Feature: Allow for additional attributes

[terence1990]

I needed a data attribute on the link in my project so thought this would be helpful for others

[ljosa]

What quoting is necessary here? I know we don't have any quoting for target, but that one has a much more limited use.

Can you please add unit tests? See test_urlize.js.
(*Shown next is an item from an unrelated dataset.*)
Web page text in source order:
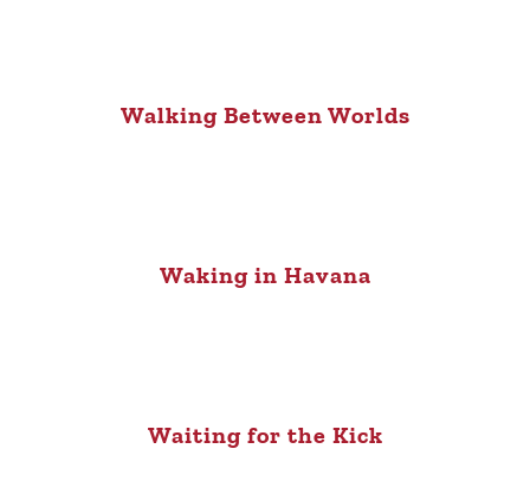
Walking Between Worlds
Waking in Havana
Waiting for the Kick

The last line should end with a newline.

[terence1990]

@ljosa i'll do this on Friday, what do you mean by quoting? - do you mean code commenting?

[ljosa]

Perhaps I should have written "escaping" instead of "quoting." The code builds HTML. As you know, many characters have special meaning in HTML. If these characters occur in the value of your data attribute, then the result can be invalid HTML (or even a security problem, such as an XSS vulnerability, depending on where the value comes from). I believe that &, <, >, `, and " need to be escaped (but please give that some thought and make sure it's correct).
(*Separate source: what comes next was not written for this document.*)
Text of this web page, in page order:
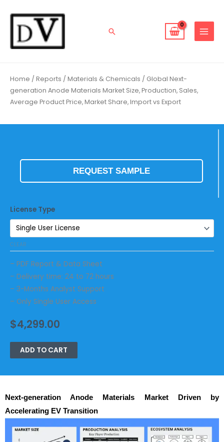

Perhaps it would be a good idea to validate the names of the data attributes also, since controls, U+0020 SPACE, U+0022 ("), U+0027 ('), U+003E (>), U+002F (/), U+003D (=), and noncharacters are not allowed in HTML attribute names (source).

[terence1990]

Hey @ljosa - have escaped values and removed illegal characters from keys and added tests - all asserting true

[ljosa]

Sorry, that's not right kind of escaping. If you have an HTML document with

<a id="foo" href="http://www.example.com/" position="left" open-in-app="%22%2Ctrue">http://www.example.com/</a>

then
document.getElementById('foo').getAttribute('open-in-app')
returns "%22%2Ctrue",
which is not what you want. You'll have to replace the illegal characters with HTML entities. For instance:

<a id="foo" href="http://www.example.com/" position="left" open-in-app="&quot;,true">http://www.example.com/</a>

Then, document.getElementById('foo').getAttribute('open-in-app') returns "\",true" as it should.

[terence1990]

@ljosa just made another commit fixes this to ensure HTMLEntities are returned - tests updated and asserting true

[ljosa]

A few problems still:

• In the value, ampersand (&) needs to be escaped as &.
• In the value, backtick (`) needs to be escaped as `.
• The correct escape for single quote (') is ', not ‘.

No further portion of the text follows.